El monstruo se desplaza como una araña negra en el cielo. Su estruendo se convierte en eco. Se ha alejado a sembrar miedo y luces de bengala en otra parte.


II

Debemos entender como un milagro que Pablo haya incorporado a su pensamiento la enseñanza que nuestro Señor Jesucristo le ofrecía…

–¿Qué pasaría si los helicópteros se equivocaran y dispararan sobre nuestra casa? –pregunto a papá en un susurro.

–No pensés en eso –responde incómodo–. Los soldados saben diferenciar entre los subversivos y la gente decente.

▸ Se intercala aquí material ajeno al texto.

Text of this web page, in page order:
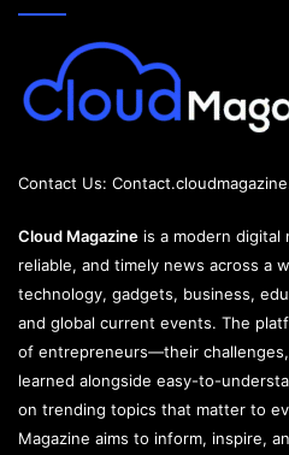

Por eso a los cristianos de corazón nos molesta que tergiversen los Evangelios con fines políticos…

–¿Y si pasara?

–Pedile a Dios que no sea así.

–¿Por qué estamos en guerra?

–Porque hay intereses divididos.

–¿Eso qué significa?

–Guardá silencio y poné atención –dice por fin, molesto.

–Me aburre la misa –digo en voz baja. Miro a todas partes. El rostro sereno de la gente a nuestro alrededor me da miedo. Papá dice que no existe el infierno.


III

Saco una revista de la repisa. En dieciséis años la he ojeado dos veces. Veo en sus páginas amarillentas cosas que me causan desasosiego.

En la portada, una niña de cabello negro y ojos intensos sostiene una paloma entre las manos. El animal intenta alzar el vuelo. La niña parece asustada. Sus noches y sus miedos deben de ser también los míos.


IV

Aunque las bombas y los balazos se habían escuchado la mayor parte de la noche, papá pensó que se trataba de algo sin importancia.

A la mañana siguiente, cuando me llevaba al colegio en su auto, decidió pasar por la avenida que corría paralela a la nuestra. Papá no tuvo tiempo de girar. Sólo alcanzó a decir que debía taparme los ojos. No logró identificar que aquello que colgaba de las copas de los árboles que bordeaban la ancha avenida de doble vía, eran pedazos de cuerpos. Y yo, sentada en el asiento trasero, no pude dejar de ver aquel horror que fue mi primer enfrentamiento con los años de pavor que habríamos de vivir durante la década siguiente.

Papá condujo hasta el colegio en silencio. Yo no me atreví a preguntar si debía sentir pena por los muertos que la guardia, según escuché luego en la radio, recogió con palas y bolsas plásticas, a fin de evitar una hedentina en una de las principales calles de nuestra ciudad capital.